Using an ASP.NET handler to output a CSV file

I wanted a ASP.NET handler to output some data as a CSV file with the most likely target being to open it in Excel.

I had the following problems to resolve:

  1. Force download rather than opening in IE.

  2. Numbers beginning with zeros (0) must not be stripped off in Excel.

  3. Creating the CSV from an XML file using XSLT.

  4. Decoding entities (e.g. &amp;) in XSLT.

  5. Accessing Session State from the handler code.
So lets look at these in order ...

1. Force download rather than opening in IE.

This one is fairly simple to resolve with some addition of headers:

context.Response.ContentType = "text/csv";
context.Response.AddHeader("Content-Disposition", "inline; filename=\"file.csv\"");

The only thing to look out for here is to use Response.AddHeader rather than the Response.Headers collection as it won't work on most IIS platforms.

2. Numbers beginning with zeros (0) must not be stripped off in Excel.

This solution is a disappointing but effective one. Enclose the number in quotes with a leading equals sign.

So 01234 becomes ="001234"

This is a very Excel bias solution but was good enough for me. Another solution is to lead with a single quote but unfortunately this will initially show in the Excel cell until the user 'edits' the cell then it disappears.

3. Creating the CSV from an XML file using XSLT.

This is fairly straightforward, here's the XSLT:

<xsl:stylesheet version="1.0" xsl="http://www.w3.org/1999/XSL/Transform" msxsl="urn:schemas-microsoft-com:xslt" prefixes="msxsl">
<xsl:output method="text" encoding="utf-8">

<xsl:template match="doc">
<xsl:apply-templates select="row">
</xsl:apply-templates>

<xsl:template match="row">
<xsl:for-each select="*">
<xsl:value-of select="." disable-output-escaping="yes" />
<xsl:if test="position() != last()">
<xsl:value-of select="','" />
</xsl:if>
</xsl:for-each>
<xsl:text>&#10;</xsl:text>
</xsl:template>
</xsl:stylesheet>

This assumes an Xml document hierarchy of doc > row > fields.

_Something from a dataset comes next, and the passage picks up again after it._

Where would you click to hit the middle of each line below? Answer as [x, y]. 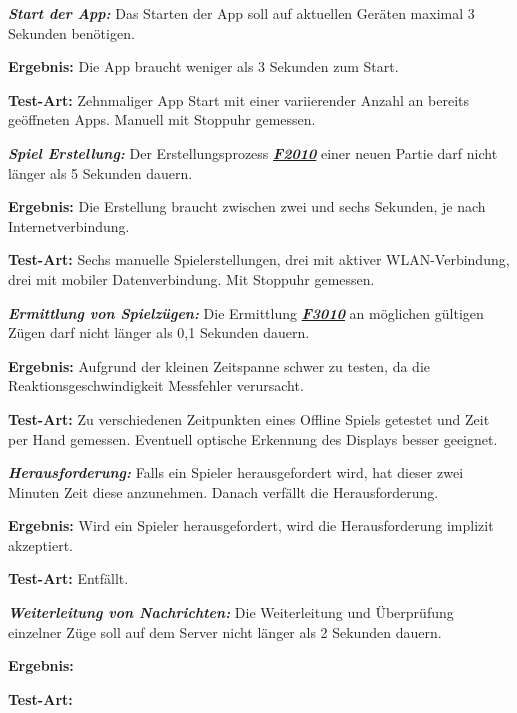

This is fine except that often you want to output only certain fields, perhaps in a particular format, and show the field headings in the first row. The above can be adapted for this by swapping out the "for-each" for a "value-of" naming each field individually.

4. Decoding entities (e.g. &amp;) in XSLT.

In the above Xslt you will notice that I have added disable-output-escaping which will do just that.

5. Accessing Session State from the handler code.

The class definition for a handler is by default:

public class CsvHandler : IHttpHandler

To indicate that you need session state too you need to add another interface although this is just a marker (probably should have been an attribute), I only need read access so:

public class CsvHandler : IHttpHandler, IReadOnlySessionState


Okay that covers all the issues listed above.